[WHAT NEEDS TO BE DONE] Lines below that include "downhaul" are the answer; copy each one.

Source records
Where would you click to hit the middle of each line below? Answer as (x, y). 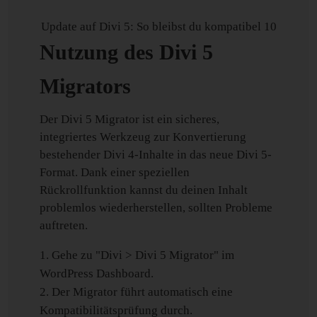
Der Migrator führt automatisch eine (143, 292)
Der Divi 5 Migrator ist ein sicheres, (130, 119)
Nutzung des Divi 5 (127, 52)
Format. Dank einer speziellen (115, 172)
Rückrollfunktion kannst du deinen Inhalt (144, 190)
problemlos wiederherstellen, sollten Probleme (156, 208)
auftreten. (64, 225)
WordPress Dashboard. (97, 273)
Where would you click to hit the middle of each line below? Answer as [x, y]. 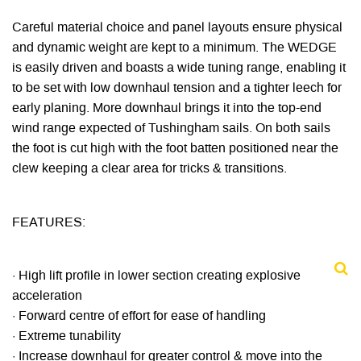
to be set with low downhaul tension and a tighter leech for [177, 89]
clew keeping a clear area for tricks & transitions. [149, 170]
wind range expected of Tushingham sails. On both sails [171, 129]
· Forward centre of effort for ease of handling [139, 316]
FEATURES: [49, 223]
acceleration [47, 296]
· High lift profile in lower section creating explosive [156, 276]
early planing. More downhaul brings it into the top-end [167, 109]
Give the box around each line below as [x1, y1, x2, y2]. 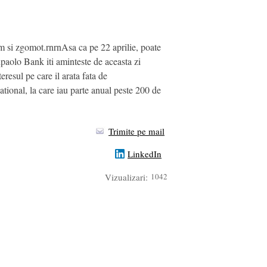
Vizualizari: [105, 170, 148, 183]
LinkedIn [128, 148, 162, 160]
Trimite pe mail [108, 125, 164, 138]
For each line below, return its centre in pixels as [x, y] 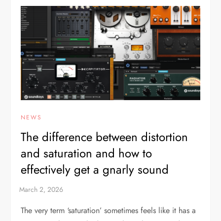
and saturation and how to [87, 153]
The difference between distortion [105, 137]
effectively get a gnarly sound [95, 170]
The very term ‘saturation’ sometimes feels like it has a [109, 211]
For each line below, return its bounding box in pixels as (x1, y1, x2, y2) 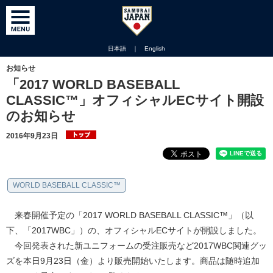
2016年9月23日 (6, 132, 60, 140)
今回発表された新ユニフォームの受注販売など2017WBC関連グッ (6, 241, 267, 250)
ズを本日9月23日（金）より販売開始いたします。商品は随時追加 (6, 256, 260, 266)
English (144, 45, 165, 52)
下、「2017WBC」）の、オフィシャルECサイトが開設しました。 (6, 225, 261, 235)
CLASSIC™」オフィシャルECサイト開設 (6, 93, 264, 108)
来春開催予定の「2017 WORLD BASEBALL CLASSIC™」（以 (6, 210, 253, 220)
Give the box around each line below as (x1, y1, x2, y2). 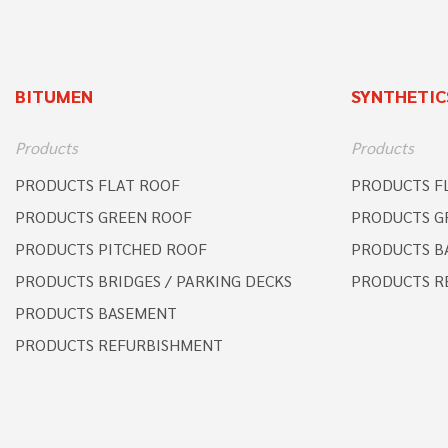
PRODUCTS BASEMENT (15, 301, 177, 323)
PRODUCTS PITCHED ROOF (15, 237, 207, 259)
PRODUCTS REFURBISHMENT (15, 333, 223, 355)
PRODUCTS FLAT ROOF (15, 173, 180, 195)
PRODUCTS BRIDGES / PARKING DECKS (15, 269, 292, 291)
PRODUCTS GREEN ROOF (15, 205, 192, 227)
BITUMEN (15, 83, 93, 107)
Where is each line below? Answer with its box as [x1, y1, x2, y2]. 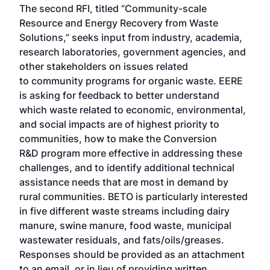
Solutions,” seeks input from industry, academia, [19, 31, 242, 43]
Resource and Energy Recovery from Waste [19, 17, 218, 29]
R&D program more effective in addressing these [19, 147, 242, 159]
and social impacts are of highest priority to [19, 118, 219, 130]
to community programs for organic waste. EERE [19, 75, 243, 87]
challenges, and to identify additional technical [19, 162, 234, 174]
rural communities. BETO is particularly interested [19, 190, 248, 202]
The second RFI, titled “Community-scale [19, 2, 207, 14]
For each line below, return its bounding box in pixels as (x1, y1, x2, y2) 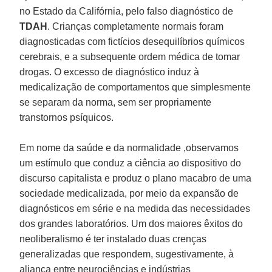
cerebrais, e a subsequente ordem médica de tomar (19, 51, 240, 62)
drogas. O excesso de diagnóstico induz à (19, 66, 200, 77)
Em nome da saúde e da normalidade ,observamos (19, 142, 239, 153)
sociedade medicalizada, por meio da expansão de (19, 188, 239, 199)
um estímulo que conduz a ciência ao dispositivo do (19, 157, 242, 168)
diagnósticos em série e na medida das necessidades (19, 203, 251, 214)
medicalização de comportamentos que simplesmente (19, 81, 251, 92)
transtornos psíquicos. (19, 112, 114, 123)
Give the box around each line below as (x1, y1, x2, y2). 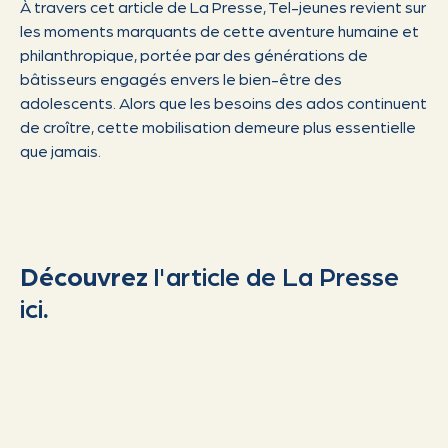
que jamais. (20, 141, 101, 160)
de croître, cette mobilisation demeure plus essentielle (20, 117, 416, 136)
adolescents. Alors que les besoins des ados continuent (20, 93, 427, 112)
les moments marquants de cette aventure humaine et (20, 21, 419, 40)
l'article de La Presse (154, 259, 399, 291)
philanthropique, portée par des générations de (20, 45, 368, 64)
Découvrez (20, 259, 154, 291)
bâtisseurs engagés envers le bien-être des (20, 69, 342, 88)

[FINISHED TASK]
to be set with low downhaul tension and a tighter leech for [177, 89]
early planing. More downhaul brings it into the top-end [167, 109]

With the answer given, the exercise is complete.